## [WHAT THE TASK REQUIRES]
Could you copy exactly the lines from the start of the records through the one containing "of the Year will be", both included, and leave out the pictures?

## [EXERCISE INPUT]
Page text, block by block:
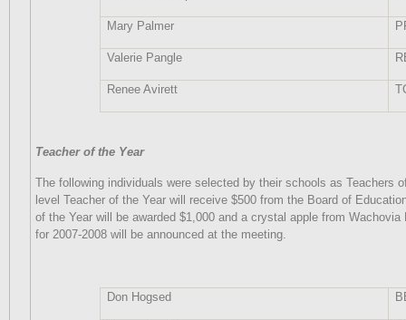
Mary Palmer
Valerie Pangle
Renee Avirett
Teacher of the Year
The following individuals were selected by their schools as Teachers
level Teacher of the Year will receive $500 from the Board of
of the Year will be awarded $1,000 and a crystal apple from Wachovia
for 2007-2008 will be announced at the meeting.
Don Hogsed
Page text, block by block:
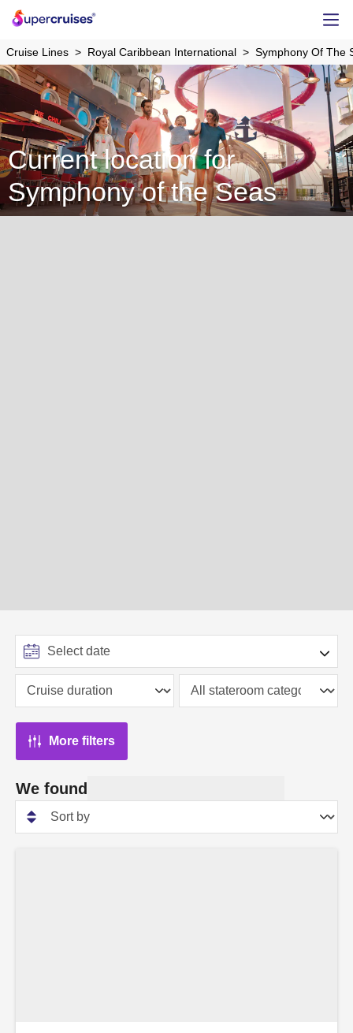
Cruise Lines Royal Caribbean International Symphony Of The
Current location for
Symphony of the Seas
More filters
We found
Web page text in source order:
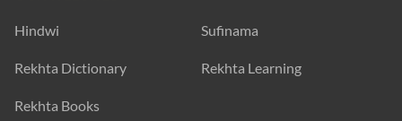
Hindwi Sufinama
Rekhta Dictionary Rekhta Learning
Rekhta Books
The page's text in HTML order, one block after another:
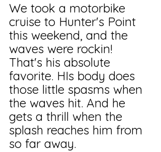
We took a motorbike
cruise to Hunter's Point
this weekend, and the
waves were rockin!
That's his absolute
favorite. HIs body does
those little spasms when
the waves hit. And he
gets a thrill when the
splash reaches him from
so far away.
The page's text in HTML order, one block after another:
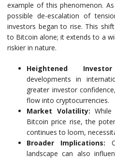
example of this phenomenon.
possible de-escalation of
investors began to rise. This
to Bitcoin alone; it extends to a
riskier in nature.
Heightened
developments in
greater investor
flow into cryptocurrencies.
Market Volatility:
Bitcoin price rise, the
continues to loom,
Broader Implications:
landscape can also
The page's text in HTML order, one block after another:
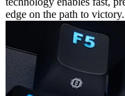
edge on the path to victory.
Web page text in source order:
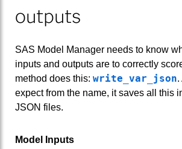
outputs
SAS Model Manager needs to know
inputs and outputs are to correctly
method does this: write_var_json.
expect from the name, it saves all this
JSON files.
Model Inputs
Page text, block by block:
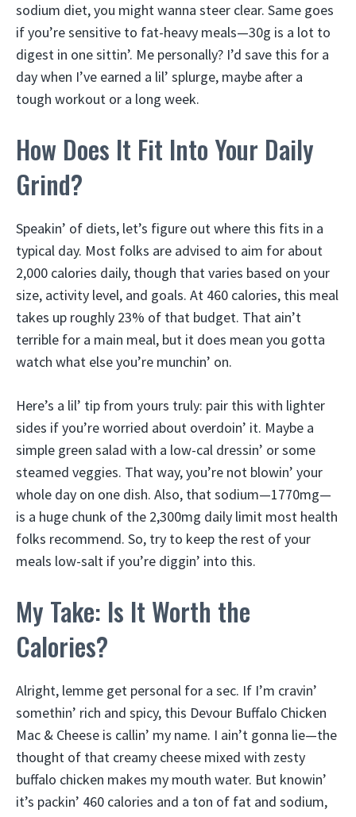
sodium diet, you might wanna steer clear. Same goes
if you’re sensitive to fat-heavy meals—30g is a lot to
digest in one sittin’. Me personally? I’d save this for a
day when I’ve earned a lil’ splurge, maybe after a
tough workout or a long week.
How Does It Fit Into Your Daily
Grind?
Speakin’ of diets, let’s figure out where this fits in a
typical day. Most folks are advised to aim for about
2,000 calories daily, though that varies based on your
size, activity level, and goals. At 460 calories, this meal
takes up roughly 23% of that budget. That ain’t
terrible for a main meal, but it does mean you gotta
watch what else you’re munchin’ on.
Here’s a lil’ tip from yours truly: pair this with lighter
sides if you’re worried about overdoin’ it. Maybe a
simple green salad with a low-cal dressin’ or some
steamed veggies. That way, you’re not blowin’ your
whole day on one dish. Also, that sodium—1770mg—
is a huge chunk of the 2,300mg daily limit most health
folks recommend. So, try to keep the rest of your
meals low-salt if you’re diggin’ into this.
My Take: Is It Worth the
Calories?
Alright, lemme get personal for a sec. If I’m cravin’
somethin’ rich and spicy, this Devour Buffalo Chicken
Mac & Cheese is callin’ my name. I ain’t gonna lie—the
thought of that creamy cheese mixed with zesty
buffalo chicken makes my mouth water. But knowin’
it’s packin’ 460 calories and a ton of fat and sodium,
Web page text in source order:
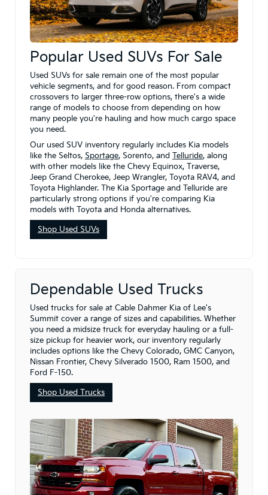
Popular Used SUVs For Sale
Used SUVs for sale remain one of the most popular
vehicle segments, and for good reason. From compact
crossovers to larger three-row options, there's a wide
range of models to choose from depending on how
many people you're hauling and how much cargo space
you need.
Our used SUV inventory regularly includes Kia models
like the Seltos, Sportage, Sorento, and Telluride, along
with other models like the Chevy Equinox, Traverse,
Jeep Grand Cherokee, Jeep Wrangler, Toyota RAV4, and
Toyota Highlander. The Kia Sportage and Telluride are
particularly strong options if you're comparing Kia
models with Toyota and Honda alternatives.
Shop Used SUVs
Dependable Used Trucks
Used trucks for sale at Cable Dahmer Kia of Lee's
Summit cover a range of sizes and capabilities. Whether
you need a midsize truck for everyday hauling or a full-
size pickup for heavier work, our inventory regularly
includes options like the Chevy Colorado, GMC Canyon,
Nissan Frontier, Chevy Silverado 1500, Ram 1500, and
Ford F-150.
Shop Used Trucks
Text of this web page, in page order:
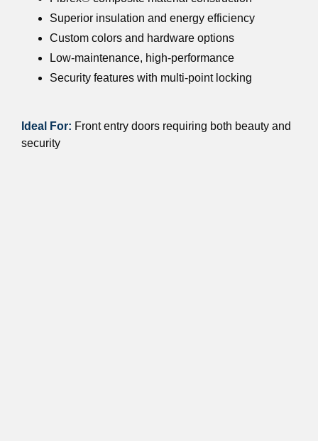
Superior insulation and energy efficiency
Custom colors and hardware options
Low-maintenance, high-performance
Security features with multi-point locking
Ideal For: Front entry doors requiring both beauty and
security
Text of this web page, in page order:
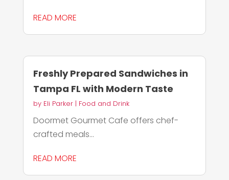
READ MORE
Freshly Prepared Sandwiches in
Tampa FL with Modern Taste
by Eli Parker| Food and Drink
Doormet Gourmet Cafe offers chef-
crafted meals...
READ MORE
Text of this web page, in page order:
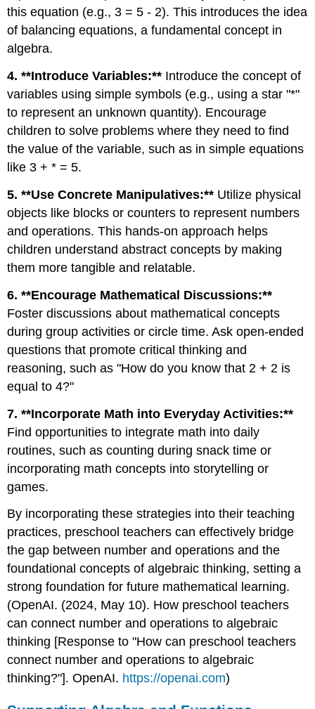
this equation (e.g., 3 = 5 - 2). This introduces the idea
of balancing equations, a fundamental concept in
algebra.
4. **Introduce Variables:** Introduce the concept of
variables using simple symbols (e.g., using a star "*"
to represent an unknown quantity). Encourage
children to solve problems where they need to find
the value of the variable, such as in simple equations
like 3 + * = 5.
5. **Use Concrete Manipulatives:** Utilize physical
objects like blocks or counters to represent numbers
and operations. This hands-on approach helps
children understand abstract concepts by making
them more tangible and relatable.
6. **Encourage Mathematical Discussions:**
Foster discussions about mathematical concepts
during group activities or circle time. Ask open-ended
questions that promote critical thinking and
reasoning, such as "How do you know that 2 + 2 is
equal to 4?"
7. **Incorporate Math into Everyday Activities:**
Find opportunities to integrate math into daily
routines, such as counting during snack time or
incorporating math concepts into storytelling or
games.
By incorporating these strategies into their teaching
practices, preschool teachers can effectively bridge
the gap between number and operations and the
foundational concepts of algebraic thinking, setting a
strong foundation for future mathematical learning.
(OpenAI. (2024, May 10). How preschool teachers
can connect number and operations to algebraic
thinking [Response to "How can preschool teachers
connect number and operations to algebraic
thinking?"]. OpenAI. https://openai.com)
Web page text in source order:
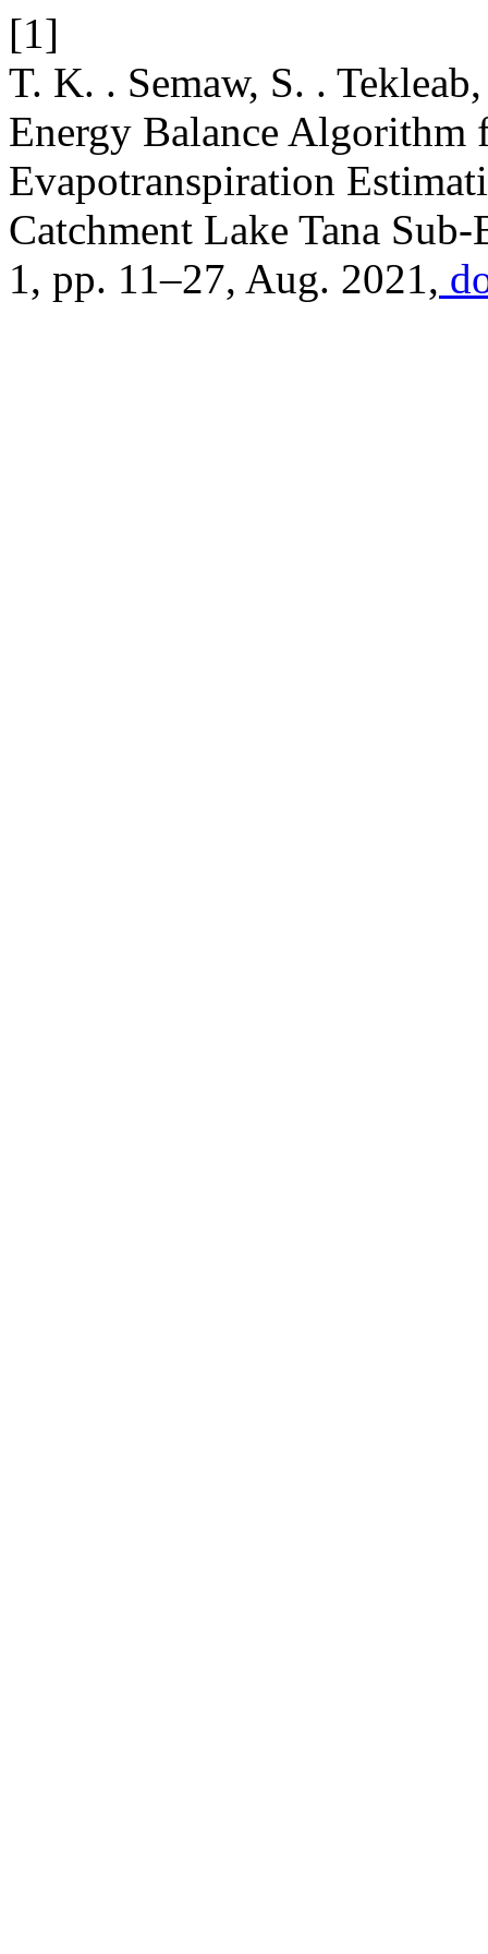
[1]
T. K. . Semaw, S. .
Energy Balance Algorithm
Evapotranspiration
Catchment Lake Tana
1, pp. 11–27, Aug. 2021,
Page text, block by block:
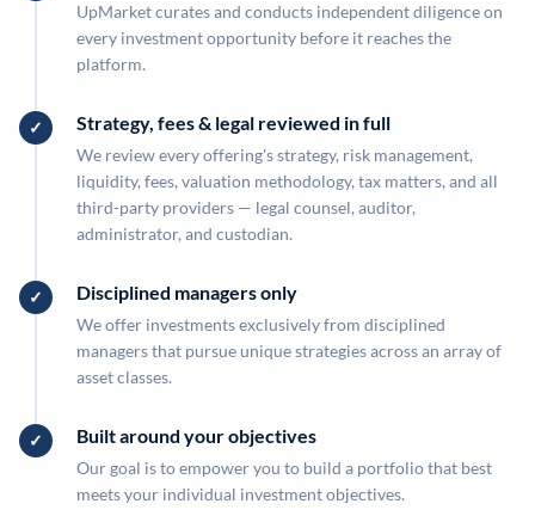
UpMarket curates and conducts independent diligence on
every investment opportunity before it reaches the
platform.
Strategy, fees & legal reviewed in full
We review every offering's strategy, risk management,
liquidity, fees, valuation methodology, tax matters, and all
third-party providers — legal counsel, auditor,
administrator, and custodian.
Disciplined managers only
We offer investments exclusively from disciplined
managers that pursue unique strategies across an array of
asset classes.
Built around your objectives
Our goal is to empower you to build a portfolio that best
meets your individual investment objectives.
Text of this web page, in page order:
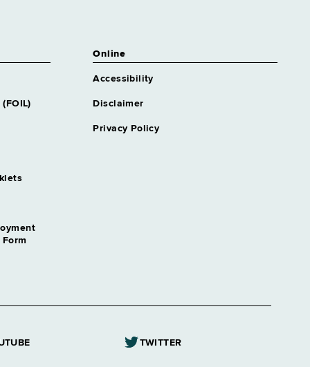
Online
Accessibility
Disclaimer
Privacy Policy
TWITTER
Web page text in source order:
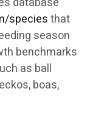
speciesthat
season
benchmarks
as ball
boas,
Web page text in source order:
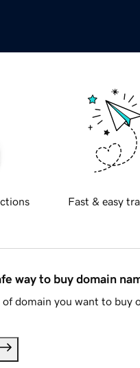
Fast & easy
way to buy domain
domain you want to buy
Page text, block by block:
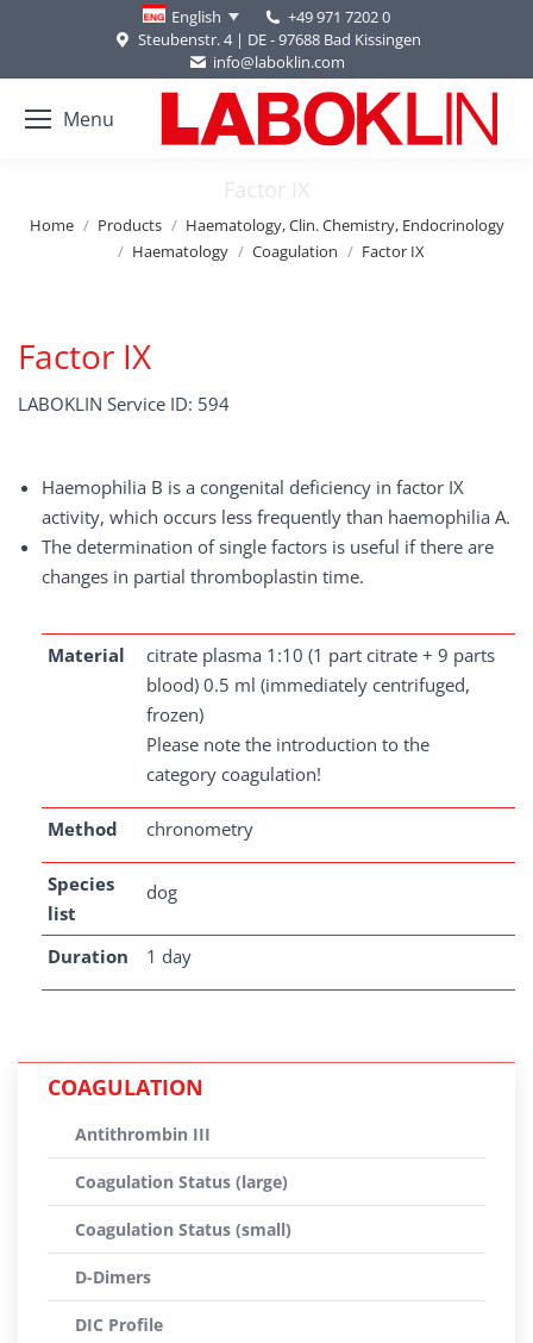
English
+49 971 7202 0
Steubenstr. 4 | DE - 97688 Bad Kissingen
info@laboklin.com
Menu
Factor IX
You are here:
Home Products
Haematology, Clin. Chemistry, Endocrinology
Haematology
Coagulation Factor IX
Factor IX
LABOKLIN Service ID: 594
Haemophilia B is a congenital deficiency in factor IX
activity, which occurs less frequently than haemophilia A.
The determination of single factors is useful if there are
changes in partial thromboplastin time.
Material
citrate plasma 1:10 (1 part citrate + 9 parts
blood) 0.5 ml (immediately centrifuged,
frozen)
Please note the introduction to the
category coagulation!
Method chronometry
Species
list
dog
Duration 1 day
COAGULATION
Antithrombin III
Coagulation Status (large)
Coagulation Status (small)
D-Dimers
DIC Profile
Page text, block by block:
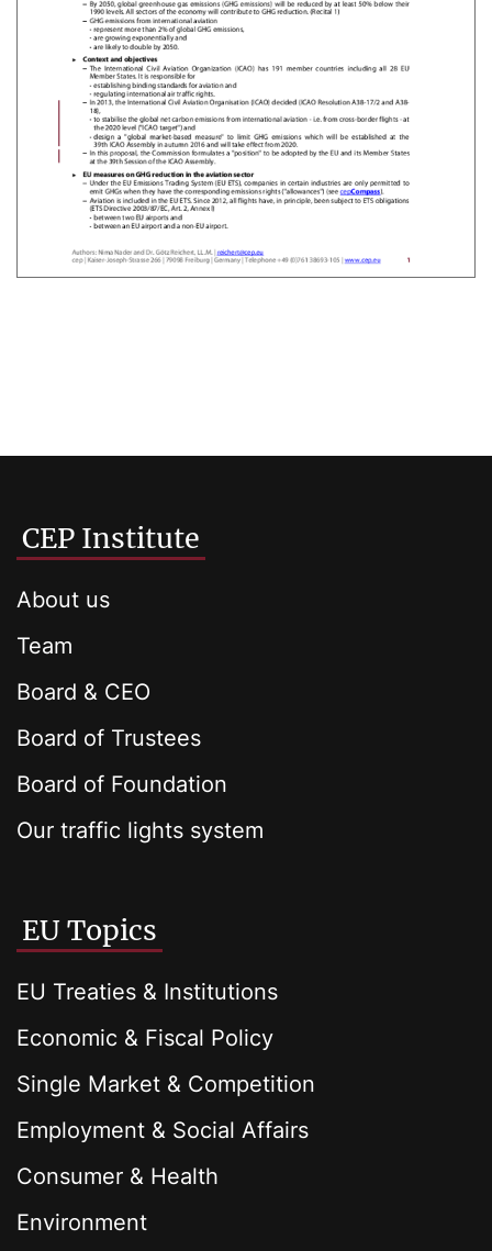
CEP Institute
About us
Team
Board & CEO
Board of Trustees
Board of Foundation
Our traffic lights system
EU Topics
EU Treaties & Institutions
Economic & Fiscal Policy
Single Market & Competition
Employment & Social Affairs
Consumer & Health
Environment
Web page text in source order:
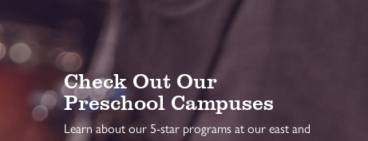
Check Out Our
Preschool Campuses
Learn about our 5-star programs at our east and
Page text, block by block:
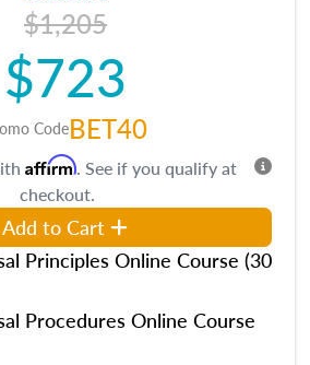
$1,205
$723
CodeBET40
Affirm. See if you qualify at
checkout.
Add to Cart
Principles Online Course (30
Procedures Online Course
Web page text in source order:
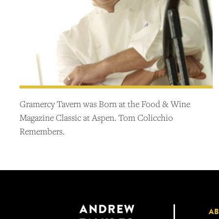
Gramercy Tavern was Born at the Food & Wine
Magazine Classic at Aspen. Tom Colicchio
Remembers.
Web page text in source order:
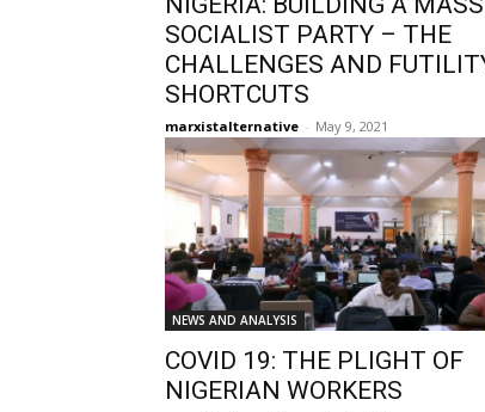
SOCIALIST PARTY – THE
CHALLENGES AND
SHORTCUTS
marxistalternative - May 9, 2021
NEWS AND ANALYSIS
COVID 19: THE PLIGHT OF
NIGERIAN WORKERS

## [EXERCISE RESULT]
Page text, block by block:
Mary Palmer
Valerie Pangle
Renee Avirett
Teacher of the Year
The following individuals were selected by their schools as Teachers
level Teacher of the Year will receive $500 from the Board of
of the Year will be awarded $1,000 and a crystal apple from Wachovia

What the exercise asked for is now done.